* Exercise prompt: Word for word, write the lines below out again, with no pictures.

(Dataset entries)

:::::

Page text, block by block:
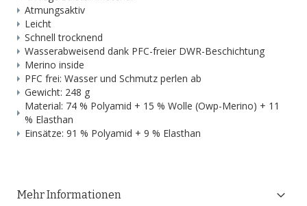
Atmungsaktiv
Leicht
Schnell trocknend
Wasserabweisend dank PFC-freier DWR-Beschichtung
Merino inside
PFC frei: Wasser und Schmutz perlen ab
Gewicht: 248 g
Material: 74 % Polyamid + 15 % Wolle (Owp-Merino) + 11
% Elasthan
Einsätze: 91 % Polyamid + 9 % Elasthan
Mehr Informationen
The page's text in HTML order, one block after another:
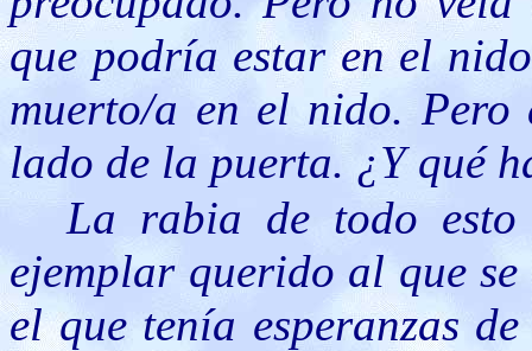
que podría estar en el
muerto/a en el nido.
lado de la puerta. ¿Y qué
La rabia de todo
ejemplar querido al que
el que tenía esperanzas
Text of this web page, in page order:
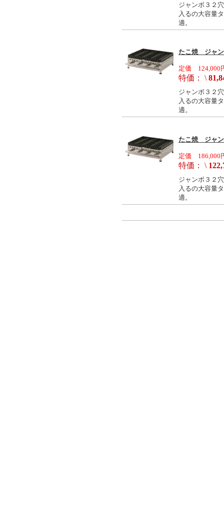
ジャンボ３２
入るの大容量
適。
たこ焼 ジャン
定価 124,000
特価： \
ジャンボ３２
入るの大容量
適。
たこ焼 ジャン
定価 186,000
特価： \
ジャンボ３２
入るの大容量
適。
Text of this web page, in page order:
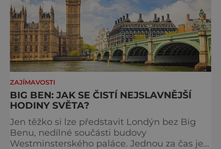
ZAJÍMAVOSTI
BIG BEN: JAK SE ČISTÍ NEJSLAVNĚJŠÍ
HODINY SVĚTA?
Jen těžko si lze představit Londýn bez Big
Benu, nedílné součásti budovy
Westminsterského paláce. Jednou za čas je
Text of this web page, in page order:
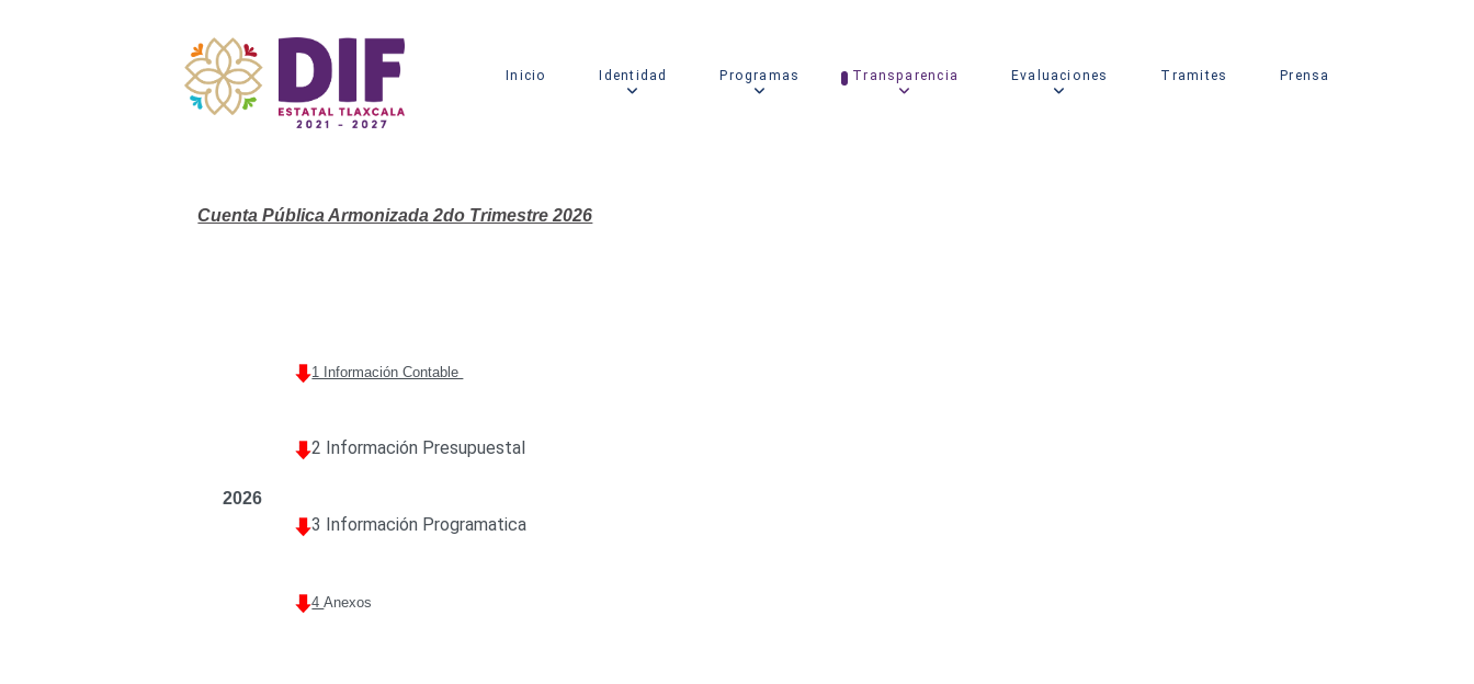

:::::

* Completed exercise:
Page text, block by block:
Atmungsaktiv
Leicht
Schnell trocknend
Wasserabweisend dank PFC-freier DWR-Beschichtung
Merino inside
PFC frei: Wasser und Schmutz perlen ab
Gewicht: 248 g
Material: 74 % Polyamid + 15 % Wolle (Owp-Merino) + 11
% Elasthan
Einsätze: 91 % Polyamid + 9 % Elasthan
Mehr Informationen
The page's text in HTML order, one block after another:
que podría estar en el
muerto/a en el nido.
lado de la puerta. ¿Y qué
La rabia de todo
ejemplar querido al que
el que tenía esperanzas
Text of this web page, in page order:
ジャンボ３２
入るの大容量
適。
たこ焼 ジャン
定価 124,000
特価： \
ジャンボ３２
入るの大容量
適。
たこ焼 ジャン
定価 186,000
特価： \
ジャンボ３２
入るの大容量
適。
Text of this web page, in page order:
ZAJÍMAVOSTI
BIG BEN: JAK SE ČISTÍ NEJSLAVNĚJŠÍ
HODINY SVĚTA?
Jen těžko si lze představit Londýn bez Big
Benu, nedílné součásti budovy
Westminsterského paláce. Jednou za čas je
Text of this web page, in page order:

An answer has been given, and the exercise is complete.